Forget public investment. That's all people obsess about. Private investment. How do you use these concrete, not fuzzy targets in an intersectoral way? The point is not like, oh, ask everyone what they think, right? That's just chaos. Yeah.
There's different ways, and this is what I talk about in the book through examples, that if you are, for example, the work we did in Camden around the mission for adult social care across 10 housing estates, the point was use the lived experience, the people who have been, whether it's in the red states or adult social care in Camden, been left behind by a system that does not work.
They should inform how to do adult social care in Camden, who Who? The carers who've had the experience on the ground. The carees who have not been well looked after. Use their lived experience.

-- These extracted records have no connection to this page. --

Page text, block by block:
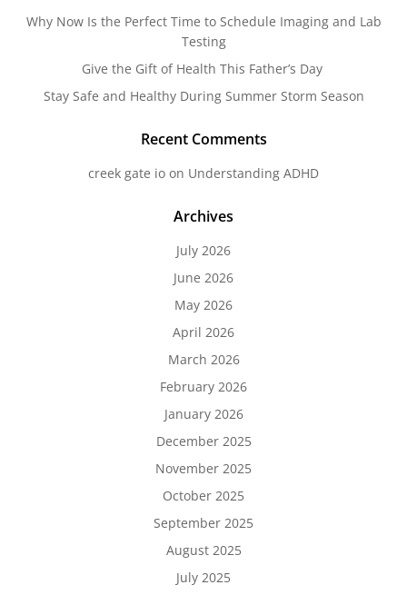
Why Now Is the Perfect Time to Schedule Imaging and Lab
Testing
Give the Gift of Health This Father’s Day
Stay Safe and Healthy During Summer Storm Season
Recent Comments
creek gate io on Understanding ADHD
Archives
July 2026
June 2026
May 2026
April 2026
March 2026
February 2026
January 2026
December 2025
November 2025
October 2025
September 2025
August 2025
July 2025
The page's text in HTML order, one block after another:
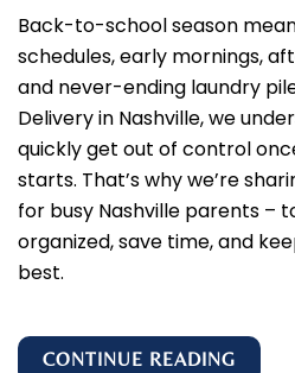
Back-to-school season
schedules, early mornings,
and never-ending laundry
Delivery in Nashville, we
quickly get out of control
starts. That’s why we’re
for busy Nashville parents –
organized, save time, and
best.
CONTINUE READING
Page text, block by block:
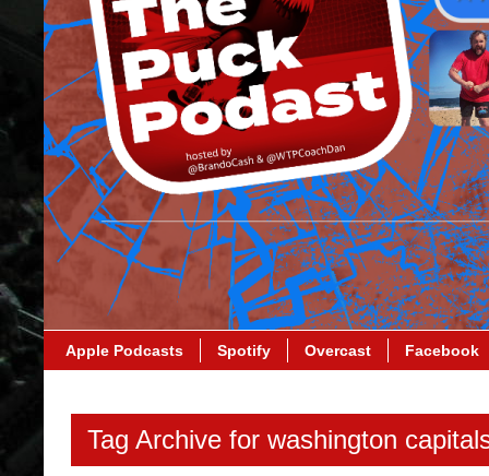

This is why, by the way, even though I'm not very religious, I had this nice relationship with Pope Francis before he died. For five years, actually, we talked a lot about the common good.
And before he died, we organized a conference together on it. He talked about the principle of subsidiarity around the common good, meaning the most local level, the lived experience need to inform how we redo capitalism. In the Amazon forest, not the company, I'm currently working with the Secretary of Traditional Peoples, Edel Morais, who's absolutely inspirational.
Similarly to the Camden issue, she said, you know what? There's people in the forest. She, again, represents all the traditional peoples in the Amazon. She says, we have knowledge that you don't respect. We understand the hydrological cycle. We understand biodiversity. You don't value us.
So if you're going to set up an Amazon fund, which has been set up, it was celebrated at the COP conference, which happened in Belém this year, we should be governing it because we understand it. Don't just pay all these NGOs to come and do good for us. We want to be at the center of the governance.
So that plays to your point about co-creation by citizens, doesn't it? In the sense that you're doing this with the people who know the most about it.
They should inform policies that are supposed to be for them.
Is that devolution then, if that's here? Because how do you actually scale that? So you talk, for example, and it's a great example about going to the moon and back, but if you said to some of these tough areas, right, our mission is we're going to go to the moon and back, everyone will be like, oh, is that going to help me?